**TASK DESCRIPTION:** The line with "have the same remainder [210, 321]" marks where to begin; print it and all lines after it in the material below exactly, skipping pictures.
|---|
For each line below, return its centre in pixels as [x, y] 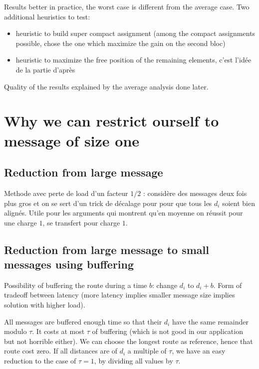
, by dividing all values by [133, 361]
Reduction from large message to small [107, 249]
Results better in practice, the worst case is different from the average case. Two [127, 6]
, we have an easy [199, 351]
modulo [15, 331]
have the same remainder [210, 321]
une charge [20, 222]
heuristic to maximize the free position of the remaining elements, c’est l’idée [133, 60]
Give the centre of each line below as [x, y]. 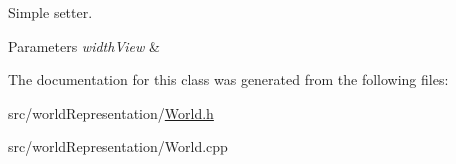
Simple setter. [50, 12]
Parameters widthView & [84, 45]
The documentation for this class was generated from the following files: [228, 79]
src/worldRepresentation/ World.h [111, 112]
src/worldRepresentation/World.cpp [118, 146]
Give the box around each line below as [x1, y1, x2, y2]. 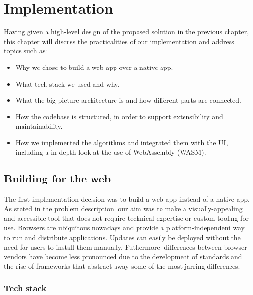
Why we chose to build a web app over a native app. [15, 62, 173, 72]
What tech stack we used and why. [15, 78, 120, 89]
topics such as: [4, 45, 47, 56]
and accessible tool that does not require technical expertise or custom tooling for [4, 213, 249, 223]
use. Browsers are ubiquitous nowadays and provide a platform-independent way [4, 223, 245, 233]
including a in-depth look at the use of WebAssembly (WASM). [15, 147, 206, 157]
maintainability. [15, 121, 63, 131]
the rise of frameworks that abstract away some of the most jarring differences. [4, 261, 240, 271]
|---|
**EXERCISE ANSWER:**
have the same remainder [210, 321]
une charge [20, 222]
heuristic to maximize the free position of the remaining elements, c’est l’idée [133, 60]
Give the centre of each line below as [x, y]. 
Simple setter. [50, 12]
Parameters widthView & [84, 45]
The documentation for this class was generated from the following files: [228, 79]
src/worldRepresentation/ World.h [111, 112]
src/worldRepresentation/World.cpp [118, 146]
Give the box around each line below as [x1, y1, x2, y2]. 
Why we chose to build a web app over a native app. [15, 62, 173, 72]
What tech stack we used and why. [15, 78, 120, 89]
topics such as: [4, 45, 47, 56]
and accessible tool that does not require technical expertise or custom tooling for [4, 213, 249, 223]
use. Browsers are ubiquitous nowadays and provide a platform-independent way [4, 223, 245, 233]
including a in-depth look at the use of WebAssembly (WASM). [15, 147, 206, 157]
maintainability. [15, 121, 63, 131]
the rise of frameworks that abstract away some of the most jarring differences. [4, 261, 240, 271]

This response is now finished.